**Data to process:**
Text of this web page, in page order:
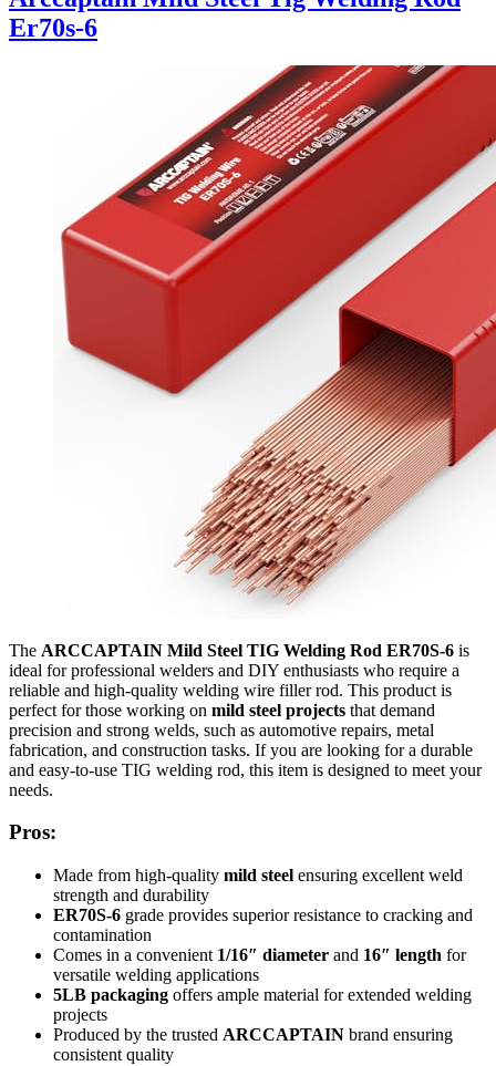
Er70s-6
The ARCCAPTAIN Mild Steel TIG Welding Rod ER70S-6 is
ideal for professional welders and DIY enthusiasts who require a
reliable and high-quality welding wire filler rod. This product is
perfect for those working on mild steel projects that demand
precision and strong welds, such as automotive repairs, metal
fabrication, and construction tasks. If you are looking for a durable
and easy-to-use TIG welding rod, this item is designed to meet your
needs.
Pros:
Made from high-quality mild steel ensuring excellent weld
strength and durability
ER70S-6 grade provides superior resistance to cracking and
contamination
Comes in a convenient 1/16″ diameter and 16″ length for
versatile welding applications
5LB packaging offers ample material for extended welding
projects
Produced by the trusted ARCCAPTAIN brand ensuring
consistent quality
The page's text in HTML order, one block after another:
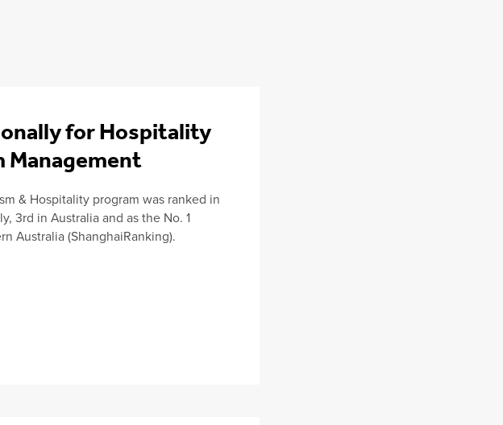
for Hospitality
Management
& Hospitality program was ranked in
3rd in Australia and as the No. 1
Australia (ShanghaiRanking).
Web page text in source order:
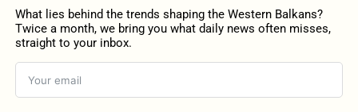
What lies behind the trends shaping the Western Balkans?
Twice a month, we bring you what daily news often misses,
straight to your inbox.
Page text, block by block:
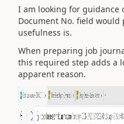
I am looking for guidance
Document No. field
usefulness is.
When preparing job
this required step adds a
apparent reason.
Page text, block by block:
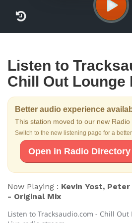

**What this task involves:** Print the records again exactly. Skip every picture.

**Result of this exercise:**
Text of this web page, in page order:
Er70s-6
The ARCCAPTAIN Mild Steel TIG Welding Rod ER70S-6 is
ideal for professional welders and DIY enthusiasts who require a
reliable and high-quality welding wire filler rod. This product is
perfect for those working on mild steel projects that demand
precision and strong welds, such as automotive repairs, metal
fabrication, and construction tasks. If you are looking for a durable
and easy-to-use TIG welding rod, this item is designed to meet your
needs.
Pros:
Made from high-quality mild steel ensuring excellent weld
strength and durability
ER70S-6 grade provides superior resistance to cracking and
contamination
Comes in a convenient 1/16″ diameter and 16″ length for
versatile welding applications
5LB packaging offers ample material for extended welding
projects
Produced by the trusted ARCCAPTAIN brand ensuring
consistent quality
The page's text in HTML order, one block after another:
for Hospitality
Management
& Hospitality program was ranked in
3rd in Australia and as the No. 1
Australia (ShanghaiRanking).
Web page text in source order:
What lies behind the trends shaping the Western Balkans?
Twice a month, we bring you what daily news often misses,
straight to your inbox.
Page text, block by block:
I am looking for guidance
Document No. field
usefulness is.
When preparing job
this required step adds a
apparent reason.
Page text, block by block:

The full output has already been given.